Wat gaat in ieder geval niet gebeuren? Er komt geen nulmeting. Ten eerste is dit kostbaar omdat voor een gelijke uitgangspositie dit voor alle gebouwen (10.000 !!) zal moeten worden uitgevoerd. Een nulmeting van alle schoolgebouwen voor het primair onderwijs in Nederland zou al snel een slordige 20 miljoen euro kosten. Ten tweede is een nulmeting omslachtig, doorgaans beschikt de gemeente over een meerjarenonderhoudsplan dat voldoende inzicht geeft in de staat van een gebouw. Ook komt er geen afrekening met de gemeentebesturen. Dit is juridisch onmogelijk. De middelen die een gemeente ontvangt van de overheid, zijn via een algemene uitkering (te vergelijken met de lumpsum in het onderwijs) in het gemeentefonds toegekend. Een afrekening zou een achteraf oormerken van de gelden in het gemeentefonds inhouden. Bovendien is het praktisch onmogelijk. Er zou teruggerekend moeten worden tot 1996, het moment van invoering van de huidige huisvestingsregelingen, om te bepalen hoeveel geld er voor onderwijs bestemd was. Vervolgens is het dan nog onmogelijk vast te stellen welk deel van dit bedrag eigenlijk bedoeld was voor het onderhoud van de scholen. Verder zou een afrekening betekenen dat er ook veel schoolbesturen geld terug moeten betalen aan hun gemeente. Waar de ene gemeente namelijk veel te weinig aan het buitenonderhoud van schoolgebouwen in het primair onderwijs heeft uitgegeven, heeft een andere hier heel veel extra in geïnvesteerd.

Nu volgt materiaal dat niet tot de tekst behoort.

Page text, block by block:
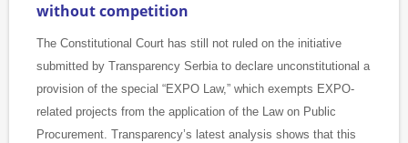
without competition
The Constitutional Court has still not ruled on the initiative
submitted by Transparency Serbia to declare unconstitutional a
provision of the special “EXPO Law,” which exempts EXPO-
related projects from the application of the Law on Public
Procurement. Transparency’s latest analysis shows that this
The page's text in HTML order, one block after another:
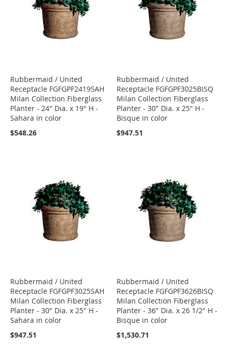
Rubbermaid / United
Receptacle FGFGPF2419SAH
Milan Collection Fiberglass
Planter - 24" Dia. x 19" H -
Sahara in color
$548.26
Rubbermaid / United
Receptacle FGFGPF3025BISQ
Milan Collection Fiberglass
Planter - 30" Dia. x 25" H -
Bisque in color
$947.51
Rubbermaid / United
Receptacle FGFGPF3025SAH
Milan Collection Fiberglass
Planter - 30" Dia. x 25" H -
Sahara in color
$947.51
Rubbermaid / United
Receptacle FGFGPF3626BISQ
Milan Collection Fiberglass
Planter - 36" Dia. x 26 1/2" H -
Bisque in color
$1,530.71
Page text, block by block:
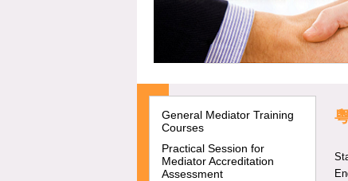
General Mediator Training
Courses
Practical Session for
Mediator Accreditation
Assessment
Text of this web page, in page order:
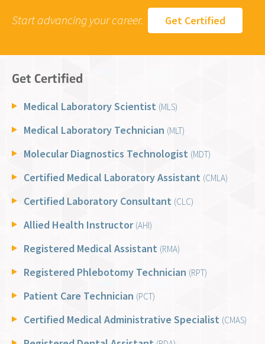
Start advancing your career. Get Certified
Get Certified
Medical Laboratory Scientist (MLS)
Medical Laboratory Technician (MLT)
Molecular Diagnostics Technologist (MDT)
Certified Medical Laboratory Assistant (CMLA)
Certified Laboratory Consultant (CLC)
Allied Health Instructor (AHI)
Registered Medical Assistant (RMA)
Registered Phlebotomy Technician (RPT)
Patient Care Technician (PCT)
Certified Medical Administrative Specialist (CMAS)
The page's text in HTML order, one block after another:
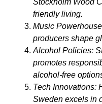
friendly living.
Music
producers shape
Alcohol Policies:
promotes
alcohol-free
Tech Innovations:
Sweden excels in
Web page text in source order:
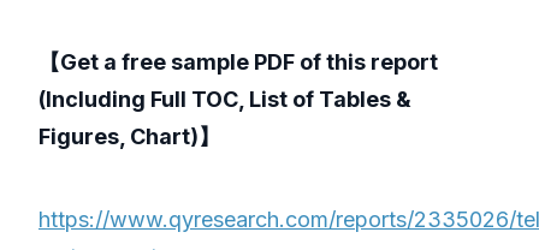
【Get a free sample PDF of this report
(Including Full TOC, List of Tables &
Figures, Chart)】
https://www.qyresearch.com/reports/2335026/
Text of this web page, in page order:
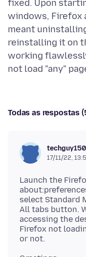
fixed. Upon
windows, Firefox
meant
reinstalling it on
working
Todas as respostas
techguy150
17/11/22,
Launch the
select Standard
All tabs button.
accessing the
Firefox not
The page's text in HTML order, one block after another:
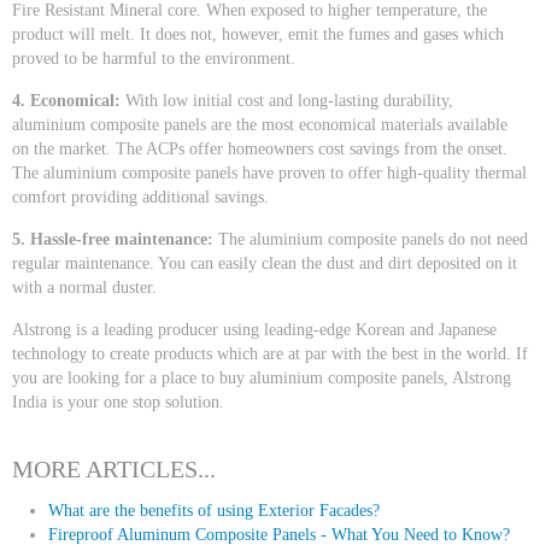
Fire Resistant Mineral core. When exposed to higher temperature, the
product will melt. It does not, however, emit the fumes and gases which
proved to be harmful to the environment.
4. Economical: With low initial cost and long-lasting durability,
aluminium composite panels are the most economical materials available
on the market. The ACPs offer homeowners cost savings from the onset.
The aluminium composite panels have proven to offer high-quality thermal
comfort providing additional savings.
5. Hassle-free maintenance: The aluminium composite panels do not need
regular maintenance. You can easily clean the dust and dirt deposited on it
with a normal duster.
Alstrong is a leading producer using leading-edge Korean and Japanese
technology to create products which are at par with the best in the world. If
you are looking for a place to buy aluminium composite panels, Alstrong
India is your one stop solution.
MORE ARTICLES...
What are the benefits of using Exterior Facades?
Fireproof Aluminum Composite Panels - What You Need to Know?
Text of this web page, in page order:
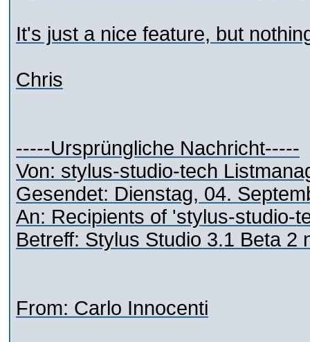
It's just a nice feature, but
Chris
-----Ursprüngliche Nachricht-----
Von: stylus-studio-tech
Gesendet: Dienstag, 04.
An: Recipients of 'stylus-studio-
Betreff: Stylus Studio 3.1 Beta 2
From: Carlo Innocenti
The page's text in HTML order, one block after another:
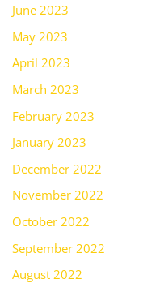
June 2023
May 2023
April 2023
March 2023
February 2023
January 2023
December 2022
November 2022
October 2022
September 2022
August 2022
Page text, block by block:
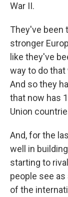
War II.
They've been
stronger
like they've
way to do
And so they
that now has
Union
And, for the
well in
starting to
people see as
of the
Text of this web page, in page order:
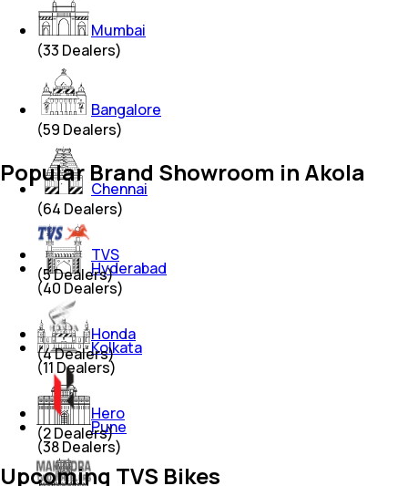
Mumbai
(33 Dealers)
Bangalore
(59 Dealers)
Chennai
(64 Dealers)
Hyderabad
(40 Dealers)
Kolkata
(11 Dealers)
Pune
(38Dealers)
Popular Brand Showroom in Akola
TVS
(5Dealers)
Honda
(4Dealers)
Hero
(2Dealers)
Upcoming TVS Bikes
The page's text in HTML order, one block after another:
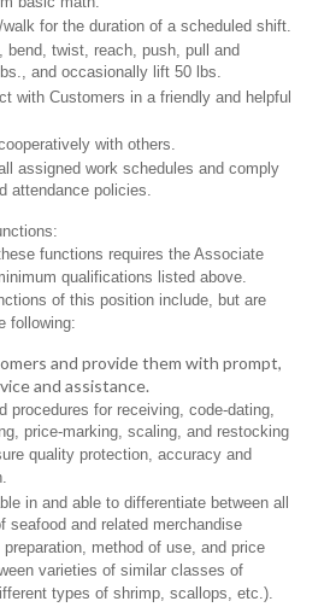
for the duration of a scheduled shift.
bend, twist, reach, push, pull and
and occasionally lift 50 lbs.
with Customers in a friendly and helpful
with others.
assigned work schedules and comply
attendance policies.
functions requires the Associate
qualifications listed above.
of this position include, but are
following:
and provide them with prompt,
and assistance.
procedures for receiving, code-dating,
price-marking, scaling, and restocking
quality protection, accuracy and
in and able to differentiate between all
seafood and related merchandise
method of use, and price
varieties of similar classes of
types of shrimp, scallops, etc.).
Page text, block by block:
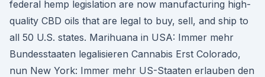
federal hemp legislation are now manufacturing high-
quality CBD oils that are legal to buy, sell, and ship to
all 50 U.S. states. Marihuana in USA: Immer mehr
Bundesstaaten legalisieren Cannabis Erst Colorado,
nun New York: Immer mehr US-Staaten erlauben den
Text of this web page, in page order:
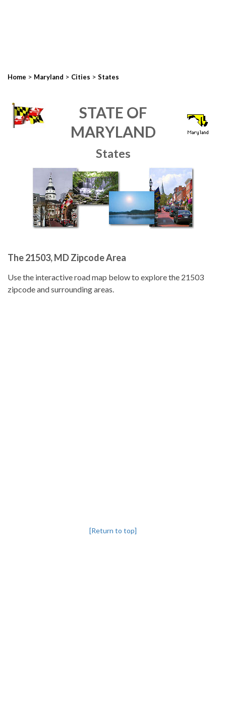
Home > Maryland > Cities > States
STATE OF
MARYLAND
States
The 21503, MD Zipcode Area
Use the interactive road map below to explore the 21503
zipcode and surrounding areas.
[Return to top]
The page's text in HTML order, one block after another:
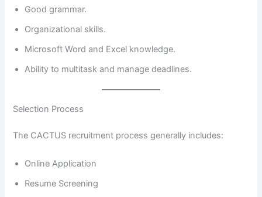
Good grammar.
Organizational skills.
Microsoft Word and Excel knowledge.
Ability to multitask and manage deadlines.
Selection Process
The CACTUS recruitment process generally includes:
Online Application
Resume Screening
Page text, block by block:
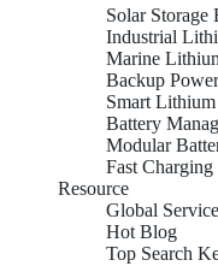
Solar Storage
Industrial
Marine
Backup
Smart
Battery
Modular
Fast Charging
Resource
Global Service
Hot Blog
Top Search
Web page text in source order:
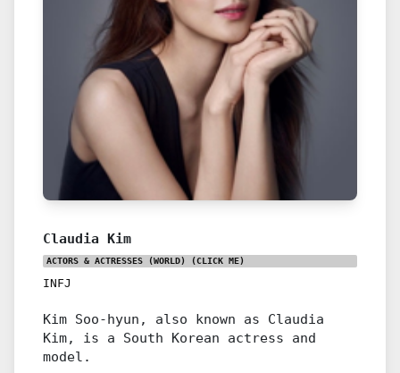
Claudia Kim
ACTORS & ACTRESSES (WORLD) (CLICK ME)
INFJ
Kim Soo-hyun, also known as Claudia
Kim, is a South Korean actress and
model.
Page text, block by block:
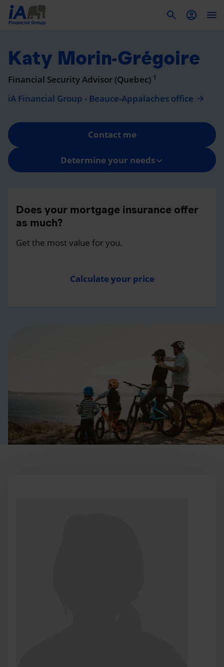
Katy Morin-Grégoire
Financial Security Advisor (Quebec) 1
iA Financial Group - Beauce-Appalaches office
Contact me
Determine your needs
Does your mortgage insurance offer
as much?
Get the most value for you.
Calculate your price
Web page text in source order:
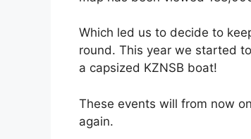
Which led us to decide to
round. This year we started
a capsized KZNSB boat!
These events will from now
again.
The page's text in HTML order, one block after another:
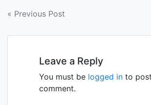
Post
navigation
« Previous Post
Leave a Reply
You must be logged in to
comment.
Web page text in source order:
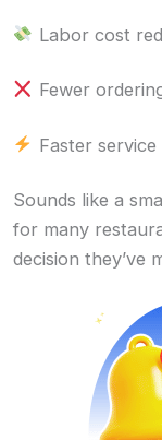
Labor cost
Fewer
Faster
Sounds like a
for many
decision they’ve
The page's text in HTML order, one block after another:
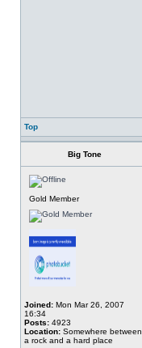
Top
Big Tone
Gold Member
Joined: Mon Mar 26, 2007
16:34
Posts: 4923
Location: Somewhere between
a rock and a hard place
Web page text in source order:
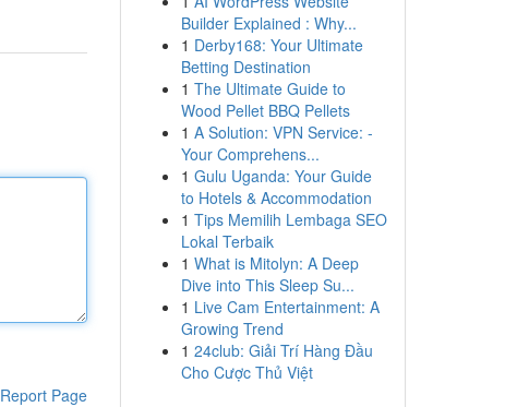
Report Page
Builder Explained : Why...
1 Derby168: Your Ultimate
Betting Destination
1 The Ultimate Guide to
Wood Pellet BBQ Pellets
1 A Solution: VPN Service: -
Your Comprehens...
1 Gulu Uganda: Your Guide
to Hotels & Accommodation
1 Tips Memilih Lembaga SEO
Lokal Terbaik
1 What is Mitolyn: A Deep
Dive into This Sleep Su...
1 Live Cam Entertainment: A
Growing Trend
1 24club: Giải Trí Hàng Đầu
Cho Cược Thủ Việt
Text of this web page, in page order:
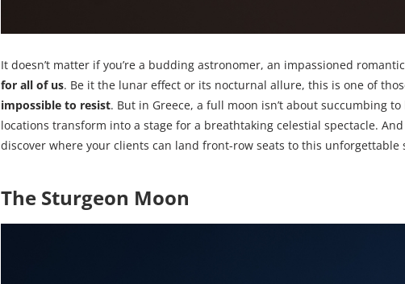
It doesn’t matter if you’re a budding astronomer, an impassioned
for all of us. Be it the lunar effect or its nocturnal allure, this is one of
impossible to resist. But in Greece, a full moon isn’t about succumbing
locations transform into a stage for a breathtaking celestial spectacle. And
discover where your clients can land front-row seats to this unforgettable
The Sturgeon Moon
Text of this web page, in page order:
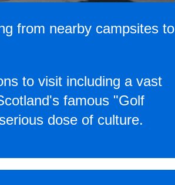
from nearby campsites to
to visit including a vast
famous "Golf
dose of culture.
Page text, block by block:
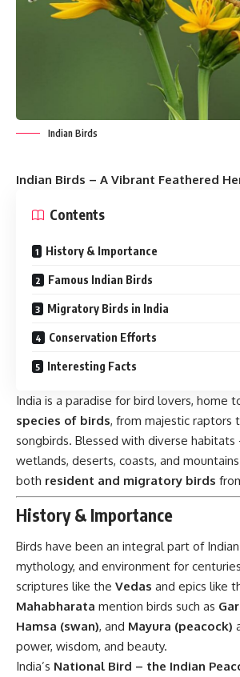
Indian Birds
Indian Birds – A Vibrant Feathered
Contents
History & Importance
Famous Indian Birds
Migratory Birds in India
Conservation Efforts
Interesting Facts
India is a paradise for bird lovers, home
species of birds, from majestic raptors
songbirds. Blessed with diverse
wetlands, deserts, coasts, and
both resident and migratory birds
History & Importance
Birds have been an integral part of
mythology, and environment for
scriptures like the Vedas and epics like
Mahabharata mention birds such as
Hamsa (swan), and Mayura (peacock)
power, wisdom, and beauty.
India’s National Bird – the Indian
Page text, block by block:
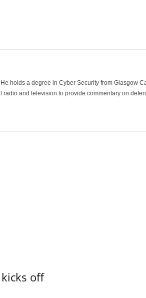
holds a degree in Cyber Security from Glasgow
and television to provide commentary on
off
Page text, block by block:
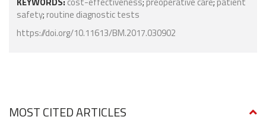
safety; routine diagnostic tests
https://doi.org/10.11613/BM.2017.030902
MOST CITED ARTICLES
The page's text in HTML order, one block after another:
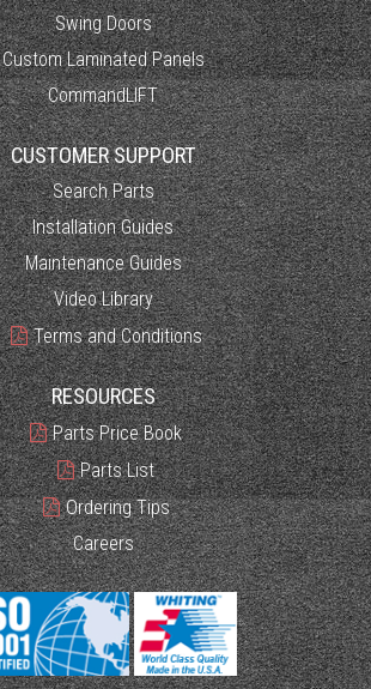
Swing Doors
Custom Laminated Panels
CommandLIFT
CUSTOMER SUPPORT
Search Parts
Installation Guides
Maintenance Guides
Video Library
Terms and Conditions
RESOURCES
Parts Price Book
Parts List
Ordering Tips
Careers
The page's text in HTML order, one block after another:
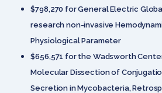
$798,270 for General Electric
research non-invasive
Physiological Parameter
$656,571 for the Wadsworth
Molecular Dissection of
Secretion in Mycobacteria,
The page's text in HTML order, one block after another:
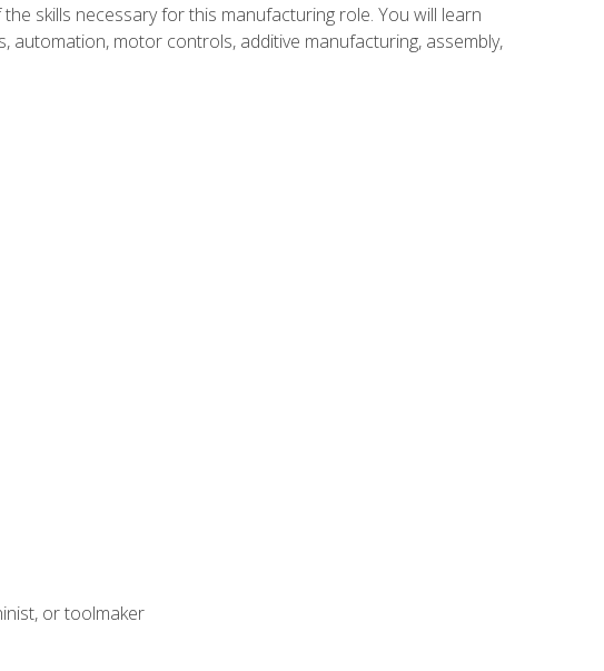
skills necessary for this manufacturing role. You will learn
automation, motor controls, additive manufacturing, assembly,
or toolmaker
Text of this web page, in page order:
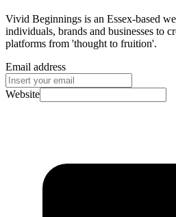
Vivid Beginnings is an Essex-based
individuals, brands and businesses to
platforms from 'thought to fruition'.
Email address
Website
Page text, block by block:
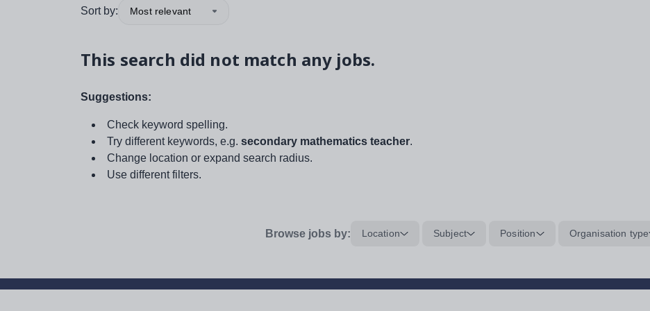
Sort by: Most relevant
This search did not match any jobs.
Suggestions:
Check keyword spelling.
Try different keywords, e.g. secondary mathematics teacher.
Change location or expand search radius.
Use different filters.
Browse jobs by: Location Subject Position Organisation type
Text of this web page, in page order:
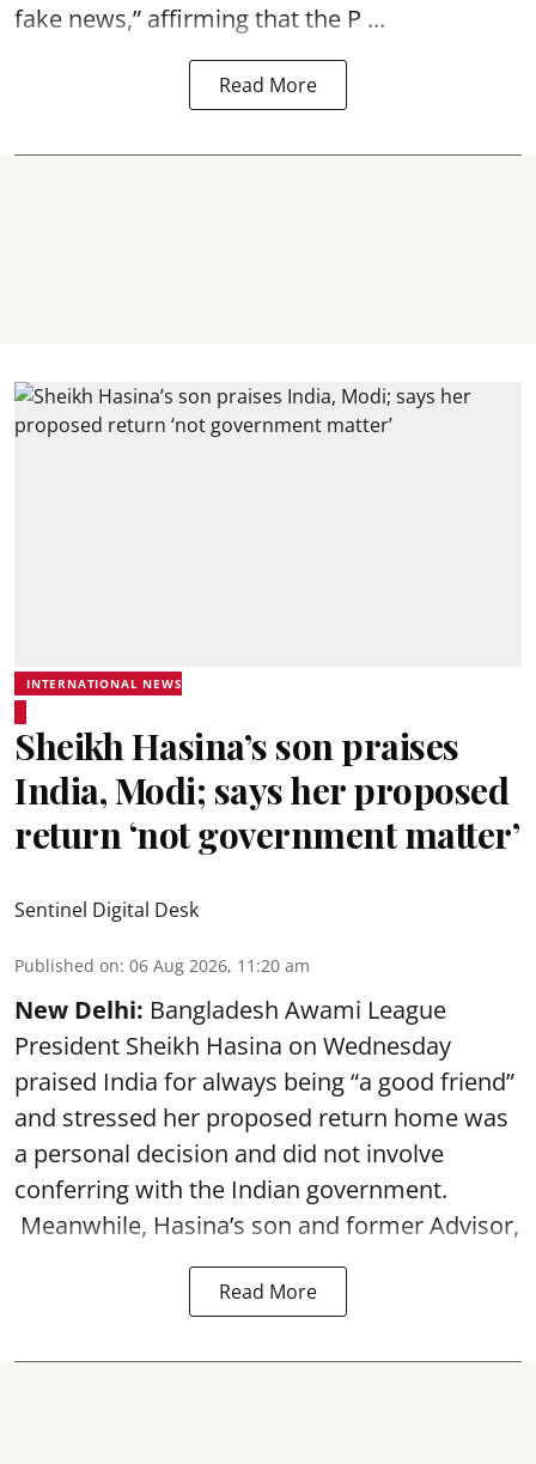
fake news,” affirming that the P ...
Read More
INTERNATIONAL NEWS
Sheikh Hasina’s son praises
India, Modi; says her proposed
return ‘not government matter’
Sentinel Digital Desk
Published on: 06 Aug 2026, 11:20 am
New Delhi: Bangladesh Awami League
President Sheikh Hasina on Wednesday
praised India for always being “a good friend”
and stressed her proposed return home was
a personal decision and did not involve
conferring with the Indian government.
Meanwhile, Hasina’s son and former Advisor,
Read More
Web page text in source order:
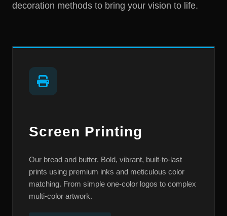
decoration methods to bring your vision to life.
Screen Printing
Our bread and butter. Bold, vibrant, built-to-last
prints using premium inks and meticulous color
matching. From simple one-color logos to complex
multi-color artwork.
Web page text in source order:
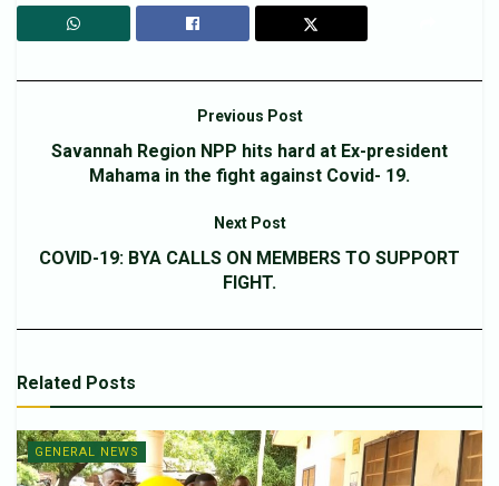
Previous Post
Savannah Region NPP hits hard at Ex-president
Mahama in the fight against Covid- 19.
Next Post
COVID-19: BYA CALLS ON MEMBERS TO SUPPORT
FIGHT.
Related Posts
GENERAL NEWS
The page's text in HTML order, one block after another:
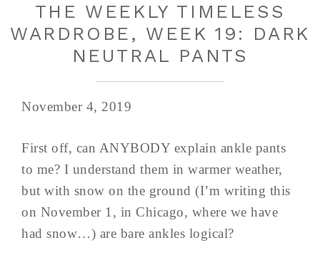
THE WEEKLY TIMELESS
WARDROBE, WEEK 19: DARK
NEUTRAL PANTS
November 4, 2019
First off, can ANYBODY explain ankle pants
to me? I understand them in warmer weather,
but with snow on the ground (I’m writing this
on November 1, in Chicago, where we have
had snow…) are bare ankles logical?
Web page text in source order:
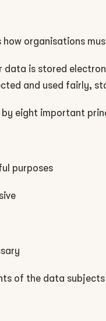
how organisations
data is stored
and used fairly,
eight important
purposes
of the data subjects
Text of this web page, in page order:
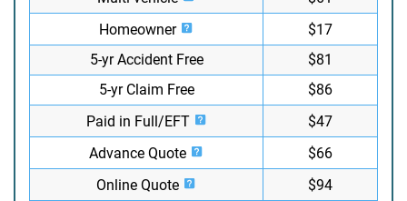
Homeowner
$17
5-yr Accident Free
$81
5-yr Claim Free
$86
Paid in Full/EFT
$47
Advance Quote
$66
Online Quote
$94
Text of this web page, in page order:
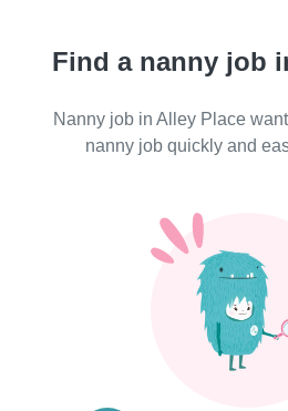
Find a nanny job
Nanny job in Alley Place
nanny job quickly and
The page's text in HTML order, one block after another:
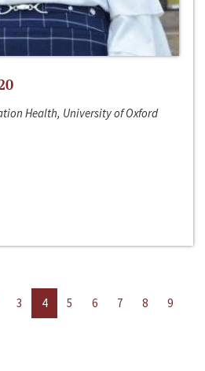
Health, University of Oxford
3 4 5 6 7 8
9
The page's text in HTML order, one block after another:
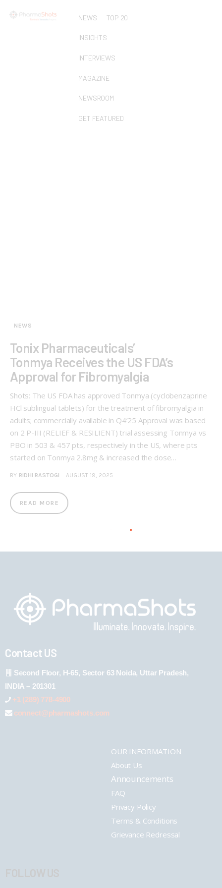
NEWS TOP 20
INSIGHTS
INTERVIEWS
MAGAZINE
NEWSROOM
GET FEATURED
NEWS
Tonix Pharmaceuticals’
Tonmya Receives the US FDA’s
Approval for Fibromyalgia
Shots: The US FDA has approved Tonmya (cyclobenzaprine
HCl sublingual tablets) for the treatment of fibromyalgia in
adults; commercially available in Q4’25 Approval was based
on 2 P-III (RELIEF & RESILIENT) trial assessing Tonmya vs
PBO in 503 & 457 pts, respectively in the US, where pts
started on Tonmya 2.8mg & increased the dose…
BY RIDHI RASTOGI AUGUST 19, 2025
READ MORE
Contact US
Second Floor, H-65, Sector 63 Noida, Uttar Pradesh,
INDIA – 201301
+1 (289) 778-4900
connect@pharmashots.com
OUR INFORMATION
About Us
Announcements
FAQ
Privacy Policy
Terms & Conditions
Grievance Redressal

Feiten Alleen 120 de onderhoudstaken van de buitenkant van de schoolgebouwen worden overgeheveld. Alle andere taken blijven bij de gemeente. Er wordt waarschijnlijk 158,8 miljoen euro structureel uit het Gemeentefonds gehaald en toegevoegd aan de lumpsum. Dit bedrag zou technisch gezien toereikend moeten zijn om het onderhoud van schoolgebouwen op peil te houden en de bijbehorende personele inzet te bekostigen. Het bedrag dat nodig is voor het uitvoeren van buitenonderhoud, komt overeen met ca. 1,5% van de lumpsum. Binnenonderhoud is ongeveer twee keer zo duur als buitenonderhoud. Wel vergt buitenonderhoud doorgaans grotere investeringen ineens. Er komt een overgangsmaatregel op basis van de leeftijd van de gebouwen, een vangnet, en waarschijnlijk een waarborgfonds. Ruimte-OK kan u ondersteunen bij de nieuwe verantwoordelijkheden die de overheveling van het buitenonderhoud met zich mee brengt. Als schoolbestuurder wordt u niet verantwoordelijk voor het onderhoud van de gymzalen. De PO-Raad stuurt aan op de belangrijkste randvoorwaarden die schoolbesturen aan de overheveling buitenonderhoud hebben gesteld: een overgangsregeling op basis van de leeftijd van de gebouwen, een waarborgfonds, een vangnet voor besturen die financieel in de problemen komen en ondersteuning in de vorm van Ruimte-OK. Een schoolbestuur heeft aan de overheveling geen extra uitvoeringslast, het takenpakket blijft hetzelfde, maar het aanvraagtraject bij de gemeente verdwijnt.